Setelah tangan kakek itu di belakang, matanya memanjang: "Ikuti kata hatimu."
Gu Sheng ngulurin tangannya dan dengan lembut ngelus kepala kuda itu. Kata-kata yang keluar dari mulutnya sepertinya berbisik pada dirinya sendiri: "Gue tetap nggak ganti nama. Ada banyak banget orang dengan nama yang sama di dunia ini, dan gue udah biasa."
Kuda itu nunduk pelan dan makan rumput lembut di tanah, seolah-olah menanggapi Gu Sheng.
"Tuan, murid pergi!"
Sebelum pergi, Gu Sheng pamit sama kakek dengan bahan bakar.
Ada Yiguang Kyoto di Beijing, yaitu tabib kekaisaran Shangguan.
Yiguang Kyoto beda sama Yiguang biasa karena ada lebih dari sepuluh dokter di dalamnya.
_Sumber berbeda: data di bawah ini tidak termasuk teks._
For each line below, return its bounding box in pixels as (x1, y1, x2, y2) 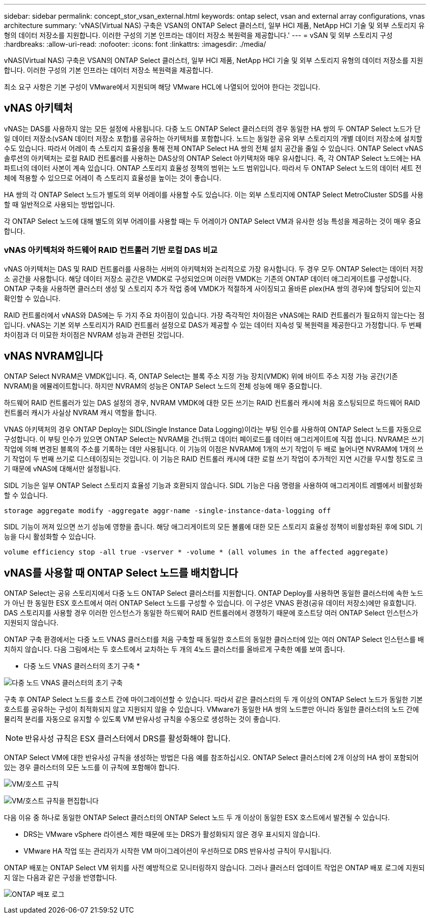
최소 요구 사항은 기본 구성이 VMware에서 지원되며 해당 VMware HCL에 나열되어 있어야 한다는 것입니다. (4, 83, 321, 91)
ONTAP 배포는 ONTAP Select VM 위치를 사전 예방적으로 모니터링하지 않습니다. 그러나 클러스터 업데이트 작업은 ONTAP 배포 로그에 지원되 (4, 863, 425, 872)
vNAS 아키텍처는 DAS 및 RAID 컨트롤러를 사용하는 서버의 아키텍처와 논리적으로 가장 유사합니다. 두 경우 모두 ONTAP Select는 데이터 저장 (4, 264, 424, 273)
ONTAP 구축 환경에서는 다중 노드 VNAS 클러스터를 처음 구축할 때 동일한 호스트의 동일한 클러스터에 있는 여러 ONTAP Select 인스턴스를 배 (4, 635, 424, 644)
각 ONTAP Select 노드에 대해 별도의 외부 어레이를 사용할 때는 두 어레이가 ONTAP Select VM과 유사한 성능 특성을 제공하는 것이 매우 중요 (4, 216, 421, 225)
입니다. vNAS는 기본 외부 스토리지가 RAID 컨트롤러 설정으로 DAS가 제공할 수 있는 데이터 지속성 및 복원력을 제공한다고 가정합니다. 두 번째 (4, 320, 422, 329)
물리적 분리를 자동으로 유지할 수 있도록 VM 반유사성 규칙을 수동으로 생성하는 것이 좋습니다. (4, 715, 281, 724)
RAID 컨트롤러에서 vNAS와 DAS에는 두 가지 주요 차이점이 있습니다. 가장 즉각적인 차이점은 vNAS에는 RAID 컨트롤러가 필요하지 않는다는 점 (4, 310, 425, 319)
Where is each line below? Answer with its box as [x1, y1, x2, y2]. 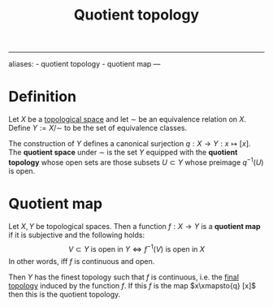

Dokter-dokter ini punya keahlian masing-masing. Orang datang buat berobat buat nyembuhin penyakit dan nyari dokter yang sesuai.
Yiguang ini terkenal. Banyak dokter pengen masuk Yiguang ini dan ikut Shangguan belajar keterampilan medis.
Waktu pengumuman penerimaan dipasang di Yiguang, Kyoto, banyak banget dokter yang ngantri buat nunggu tes tatap muka.
"Nak, minum teh."
Anak laki-laki obat buru-buru bawa teh dan ngasihnya.
Shangguan, yang nerima teh, menghela napas pelan: "Dokter-dokter ini payah banget, bahkan nggak ada yang tahu akupuntur."
Selama bertahun-tahun, Shangguan udah ngeluarin banyak perhatian buat akupuntur, tapi dia baru mulai. Nggak peduli seberapa keras dia belajar atau spesialisasi dalam penelitian, nggak ada terobosan.
Anak laki-laki obat bingung: "Nak, gimana lo tahu akupuntur bisa nyelamatin Saudari Luo Qing? Saudari Luo Qing udah koma selama bertahun-tahun, dan dokter-dokter nggak bisa berbuat apa-apa. Apa Saudari Luo Qing beneran punya kesempatan buat Allen Su?"
Dengan kata-kata ini, pikiran Shangguan Jun langsung berubah: "Gue udah lihat keajaiban akupuntur."